_ABOUT THIS TASK_:
Where an entry holds an image, leave the image out; otherwise reproduce the entry exactly.

_Extracted data entries_:
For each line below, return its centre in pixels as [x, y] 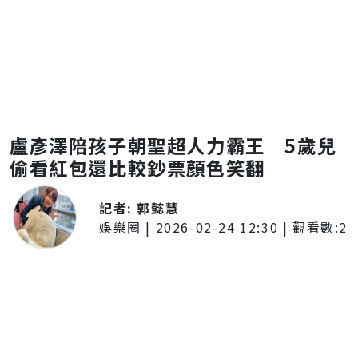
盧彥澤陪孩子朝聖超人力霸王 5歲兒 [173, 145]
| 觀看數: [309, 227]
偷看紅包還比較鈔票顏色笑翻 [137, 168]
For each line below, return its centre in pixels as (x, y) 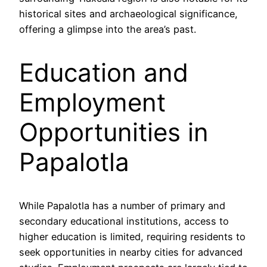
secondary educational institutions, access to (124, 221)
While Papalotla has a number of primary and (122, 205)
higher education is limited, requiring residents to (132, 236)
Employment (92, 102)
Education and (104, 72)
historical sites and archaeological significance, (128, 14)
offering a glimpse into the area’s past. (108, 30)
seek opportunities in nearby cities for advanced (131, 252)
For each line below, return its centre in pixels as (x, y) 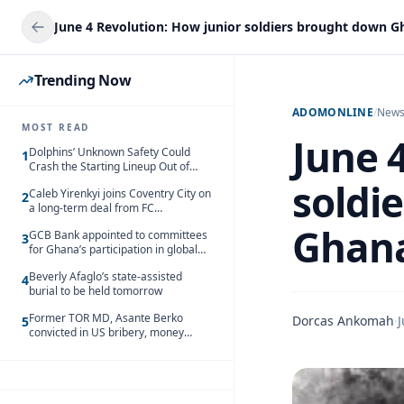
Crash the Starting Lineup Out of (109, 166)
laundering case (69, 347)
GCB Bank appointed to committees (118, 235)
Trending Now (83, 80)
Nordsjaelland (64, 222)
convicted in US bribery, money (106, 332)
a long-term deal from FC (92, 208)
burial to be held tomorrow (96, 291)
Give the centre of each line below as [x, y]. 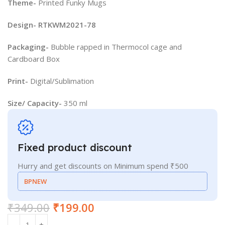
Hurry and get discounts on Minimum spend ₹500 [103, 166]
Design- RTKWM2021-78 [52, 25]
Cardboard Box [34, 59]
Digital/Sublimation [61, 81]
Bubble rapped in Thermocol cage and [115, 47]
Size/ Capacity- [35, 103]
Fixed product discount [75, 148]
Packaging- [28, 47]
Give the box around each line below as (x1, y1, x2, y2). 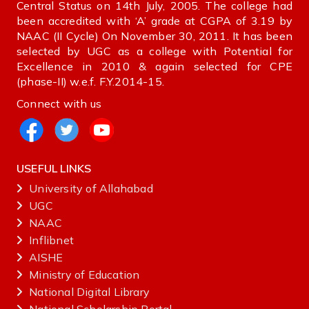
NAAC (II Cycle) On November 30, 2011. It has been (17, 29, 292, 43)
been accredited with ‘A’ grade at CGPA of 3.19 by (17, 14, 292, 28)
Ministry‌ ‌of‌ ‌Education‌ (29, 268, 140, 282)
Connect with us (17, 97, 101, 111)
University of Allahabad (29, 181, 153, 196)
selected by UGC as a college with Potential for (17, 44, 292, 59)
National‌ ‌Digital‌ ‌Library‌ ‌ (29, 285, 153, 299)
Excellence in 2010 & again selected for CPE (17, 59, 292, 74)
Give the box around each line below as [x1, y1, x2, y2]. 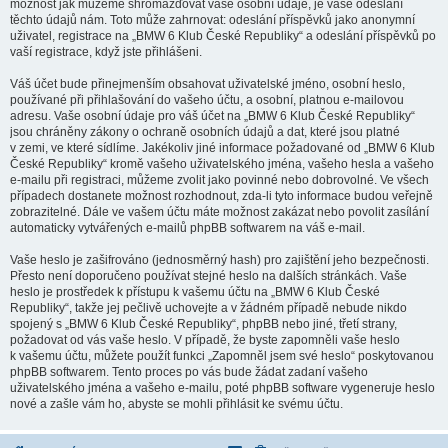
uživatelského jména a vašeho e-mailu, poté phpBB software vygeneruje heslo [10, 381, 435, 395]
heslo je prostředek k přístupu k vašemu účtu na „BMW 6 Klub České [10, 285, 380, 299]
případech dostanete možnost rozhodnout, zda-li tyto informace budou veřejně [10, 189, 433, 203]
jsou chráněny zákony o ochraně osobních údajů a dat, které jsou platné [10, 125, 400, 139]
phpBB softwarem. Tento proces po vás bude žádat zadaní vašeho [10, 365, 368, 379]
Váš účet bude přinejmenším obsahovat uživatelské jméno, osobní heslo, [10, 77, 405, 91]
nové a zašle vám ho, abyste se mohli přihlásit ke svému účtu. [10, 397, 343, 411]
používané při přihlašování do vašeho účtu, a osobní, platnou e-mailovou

_ANSWER TO THE PROBLEM_:
For each line below, return its centre in pixels as [x, y] 
盧彥澤陪孩子朝聖超人力霸王 5歲兒 [173, 145]
| 觀看數: [309, 227]
偷看紅包還比較鈔票顏色笑翻 [137, 168]
For each line below, return its centre in pixels as (x, y) 
secondary educational institutions, access to (124, 221)
While Papalotla has a number of primary and (122, 205)
higher education is limited, requiring residents to (132, 236)
Employment (92, 102)
Education and (104, 72)
historical sites and archaeological significance, (128, 14)
offering a glimpse into the area’s past. (108, 30)
seek opportunities in nearby cities for advanced (131, 252)
For each line below, return its centre in pixels as (x, y) 
Crash the Starting Lineup Out of (109, 166)
laundering case (69, 347)
GCB Bank appointed to committees (118, 235)
Trending Now (83, 80)
Nordsjaelland (64, 222)
convicted in US bribery, money (106, 332)
a long-term deal from FC (92, 208)
burial to be held tomorrow (96, 291)
Give the centre of each line below as [x, y]. 
Hurry and get discounts on Minimum spend ₹500 [103, 166]
Design- RTKWM2021-78 [52, 25]
Cardboard Box [34, 59]
Digital/Sublimation [61, 81]
Bubble rapped in Thermocol cage and [115, 47]
Size/ Capacity- [35, 103]
Fixed product discount [75, 148]
Packaging- [28, 47]
Give the box around each line below as (x1, y1, x2, y2). 
NAAC (II Cycle) On November 30, 2011. It has been (17, 29, 292, 43)
been accredited with ‘A’ grade at CGPA of 3.19 by (17, 14, 292, 28)
Ministry‌ ‌of‌ ‌Education‌ (29, 268, 140, 282)
Connect with us (17, 97, 101, 111)
University of Allahabad (29, 181, 153, 196)
selected by UGC as a college with Potential for (17, 44, 292, 59)
National‌ ‌Digital‌ ‌Library‌ ‌ (29, 285, 153, 299)
Excellence in 2010 & again selected for CPE (17, 59, 292, 74)
Give the box around each line below as [x1, y1, x2, y2]. 
uživatelského jména a vašeho e-mailu, poté phpBB software vygeneruje heslo [10, 381, 435, 395]
heslo je prostředek k přístupu k vašemu účtu na „BMW 6 Klub České [10, 285, 380, 299]
případech dostanete možnost rozhodnout, zda-li tyto informace budou veřejně [10, 189, 433, 203]
jsou chráněny zákony o ochraně osobních údajů a dat, které jsou platné [10, 125, 400, 139]
phpBB softwarem. Tento proces po vás bude žádat zadaní vašeho [10, 365, 368, 379]
Váš účet bude přinejmenším obsahovat uživatelské jméno, osobní heslo, [10, 77, 405, 91]
nové a zašle vám ho, abyste se mohli přihlásit ke svému účtu. [10, 397, 343, 411]
používané při přihlašování do vašeho účtu, a osobní, platnou e-mailovou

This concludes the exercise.